Reactive Streams `request(n)` is pull-based flow control: the consumer explicitly pulls data as it is ready. The opposite of push, where the producer sends without regard for the consumer. Project Reactor (Spring WebFlux) builds its entire reactive chain on this mechanism.
A Kafka consumer controls flow through `max.poll.records` and the `pause()/resume()` TopicPartition API. When downstream is overwhelmed, the consumer calls `consumer.pause(partitions)`: polling continues (heartbeat stays alive, no rebalance triggered), but no data returns until `resume()`.
Backpressure is just adding a bigger buffer
A buffer only delays the problem. Real backpressure is a signal to the producer to slow down, or a mechanism that protects the system from cascading failure (circuit breaker, dropping policy, pull-model).
An unbounded buffer with a constantly overloaded consumer will hit OOM. The right move is either to bound the producer to consumer speed (flow control) or to explicitly choose what to drop (dropping policy).

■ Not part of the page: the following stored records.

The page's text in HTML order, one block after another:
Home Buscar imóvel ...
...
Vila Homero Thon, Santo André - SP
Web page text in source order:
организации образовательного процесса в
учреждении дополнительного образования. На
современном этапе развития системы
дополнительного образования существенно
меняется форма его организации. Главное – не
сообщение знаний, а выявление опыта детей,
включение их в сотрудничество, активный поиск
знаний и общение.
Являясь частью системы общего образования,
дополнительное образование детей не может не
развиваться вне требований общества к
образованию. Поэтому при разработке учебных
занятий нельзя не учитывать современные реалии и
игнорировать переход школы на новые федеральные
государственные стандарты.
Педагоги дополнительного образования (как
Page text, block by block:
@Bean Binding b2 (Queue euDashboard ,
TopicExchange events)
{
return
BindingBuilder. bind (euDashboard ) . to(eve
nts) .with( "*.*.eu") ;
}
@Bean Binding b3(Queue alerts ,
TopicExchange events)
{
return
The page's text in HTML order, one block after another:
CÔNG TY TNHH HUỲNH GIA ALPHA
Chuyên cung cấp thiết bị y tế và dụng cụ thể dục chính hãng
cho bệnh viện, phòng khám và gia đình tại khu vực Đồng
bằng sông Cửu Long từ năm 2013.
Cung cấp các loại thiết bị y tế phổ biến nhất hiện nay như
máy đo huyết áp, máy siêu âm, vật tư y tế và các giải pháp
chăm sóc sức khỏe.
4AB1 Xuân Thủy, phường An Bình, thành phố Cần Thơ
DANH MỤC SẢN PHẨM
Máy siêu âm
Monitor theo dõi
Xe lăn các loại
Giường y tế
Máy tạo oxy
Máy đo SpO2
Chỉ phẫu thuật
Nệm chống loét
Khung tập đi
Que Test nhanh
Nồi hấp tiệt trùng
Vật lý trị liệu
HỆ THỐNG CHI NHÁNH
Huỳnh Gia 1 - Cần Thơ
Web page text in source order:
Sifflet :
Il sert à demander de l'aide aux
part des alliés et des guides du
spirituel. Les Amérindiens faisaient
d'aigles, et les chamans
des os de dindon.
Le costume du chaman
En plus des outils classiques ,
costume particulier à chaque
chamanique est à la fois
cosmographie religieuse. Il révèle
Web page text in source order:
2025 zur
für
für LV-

A circuit breaker just entered OPEN. What happens to incoming requests?
Key ideas
- Backpressure is a signal from consumer to producer: slow down. TCP rwnd, Reactive Streams `request(n)`, Node.js `readable.pause()`: the same idea at different layers.
- A buffer postpones the problem; it does not solve it. Kafka consumer lag measures the consumer's 'debt' to the producer. An unbounded buffer leads to OOM.
- Dropping policy is an explicit choice of what to lose: DROP_OLDEST for fresh data (telemetry), DROP_LATEST for accumulated data (transactions), onBackpressureLatest for state (GPS, UI).
- A circuit breaker protects downstream from overload. The OPEN state returns a fallback instantly, giving the service time to recover without a thundering herd on reopen.
Related topics
Backpressure runs through every layer of real-time architecture, from protocols to resilience patterns:
- Rate Limiting — Rate limiting caps the producer at the system's edge. Backpressure is a signal from inside the system, from consumer to producer
- Message Queues — Queues (Kafka, RabbitMQ) implement buffering for backpressure. Consumer lag is a direct measurement of backpressure in the system
- Circuit Breaker — A circuit breaker is the extreme case of backpressure: a full halt of the flow on downstream degradation
Вопросы для размышления
- A service processes payments and consumes events from Kafka. Consumer lag has started growing. Which three steps, in priority order, should you take before scaling out consumer instances?
- What is the core difference between `onBackpressureDrop` and `onBackpressureLatest` in RxJava? In which scenarios is each one dangerous?
- A circuit breaker is in HALF-OPEN. The first of 5 probe requests failed. How should the breaker behave, and why?